Boom!
We had only been a couple for a few months. The BF
(decades away from being the Husband) & I only knew one other male couple
in the world, friends from the theatre world.
Our first apartment was a breathtaking find, the top
floor of a late 19th century mansion in the Browne’s Addition neighborhood of
Spokane. Our living room was the vast former ballroom with a large balcony,
& the rest of our digs were the former servants quarters, a warren of small
rooms tucked under the eaves. This section of the apartment ended with a large
screened in summer porch. We paid an unheard of $200 a month to live in this
luxury. Our friends thought we were nutty to spend so much.
We wanted our male-couple friends to see our unusual,
exclusive penthouse, & they were invited to brunch on a beautiful, warm
spring Sunday morning. This couple was impressed with the living quarters &
the meal.

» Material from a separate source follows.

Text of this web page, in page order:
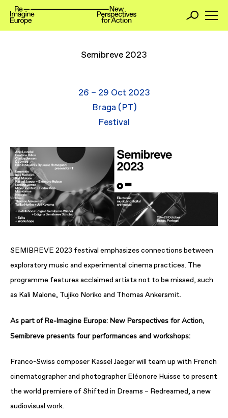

As we walked them to their automobile & hugged good-bye, we all
looked at the western horizon. In the distance, the sky was a curtain of an
uncommon grey & green. We all remarked at the weird weather coming our way.

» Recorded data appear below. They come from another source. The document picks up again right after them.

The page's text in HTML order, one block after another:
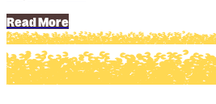
Read More
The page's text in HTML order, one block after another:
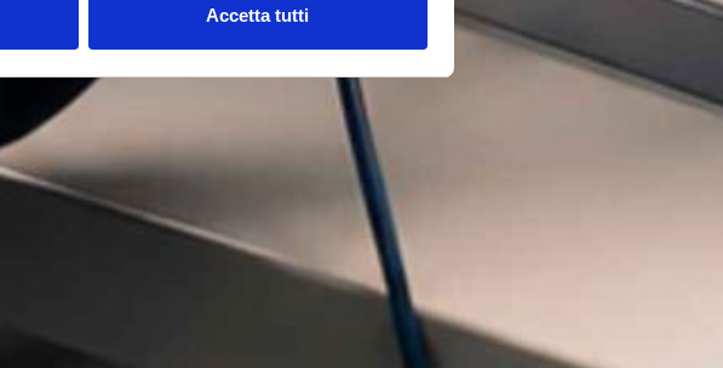
Accetta tutti
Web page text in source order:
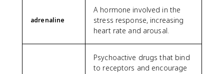
adrenaline
A hormone involved in the
stress response, increasing
heart rate and arousal.
Psychoactive drugs that bind
to receptors and encourage
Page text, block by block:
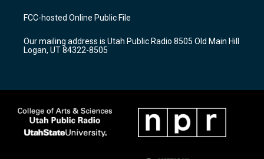
a
g
a
m
u
b
b
o
k
FCC-hosted Online Public File
Our mailing address is Utah Public Radio 8505 Old Main Hill
Logan, UT 84322-8505
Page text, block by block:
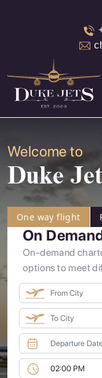
Welcome to
Duke
One way flight
On
On-demand
options to meet

We would soon learn that at 8:33am, Mount Saint Helens
had blown its top in an unprecedented (in modern times) eruption of an active
volcano in the PNW. Within an hour, the city’s street lights had come on & by
noon it looked like midnight. At 3pm the ash was mid-calf deep & covered
everything. We were getting conflicting directives from emergency authorities:
don't drive, wear a mask or protection-
it will get in your lungs, don’t sweep it, don’t get it wet, hose it down,
sweep it into piles, don't panic, it can kill you. The fire stations issued
masks. We were quick to get to the store & stock up on wine & pizza.

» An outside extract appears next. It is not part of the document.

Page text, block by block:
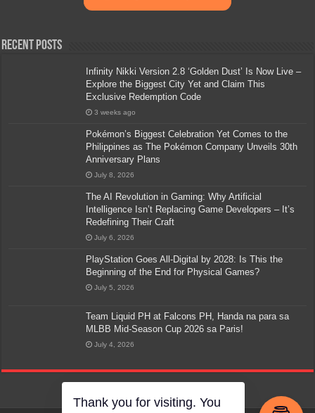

We spent 3 days locked in our place, listening to music,
drinking wine, & making love. The ash would eventually permeate everything.
It got into my considerably large album collection, including all of my obscure
Original Cast recordings of Broadway & West End Musicals. The ash got into
the sleeves of the LPs & scratched the vinyl. The volcano’s spewing would
lay waste to my music & ruin my future husband’s work computer (which was
the size of a large room). We could spot drifts of the ash on the side of roads
in Eastern Washington for decades. The only good news: the ash was the perfect
compound for pottery making, & an entire Mt. St. Helens ashtray industry
was born.
The eruption was the deadliest & most economically
destructive volcanic event in the history of the USA. 57 people were killed;
250 homes, 47 bridges, 15 miles of railways, 185 miles of highway were
destroyed. The eruption caused a massive debris avalanche, reducing the
elevation of the mountain's summit from 9,677 feet to 8,365 feet & replacing
it with a 1 mile wide horseshoe-shaped crater. The ash was carried east all the
way to Europe. It made for spectacular sunsets for more than a year.
That night on May 18th, 1981, when we went to
bed & physically expressed our love for each other, my future husband, bit
my ear gently & whispered: “Did the earth move for you, baby?"
We have a peek-a-boo view of the Mount Saint Helens from
our place- Post Apocalyptic Bohemia, & we spy it often while driving around
Portland. Mount Hood, also an active volcano is even closer to Portland. It is
one of 5 active volcanoes in a hundred miles of our house. The Husband & I
have aged 33 years since the big boom. We are considerably older & not
nearly as frisky, but you never know when the mountain will blow again... "Did the earth move for you, baby?"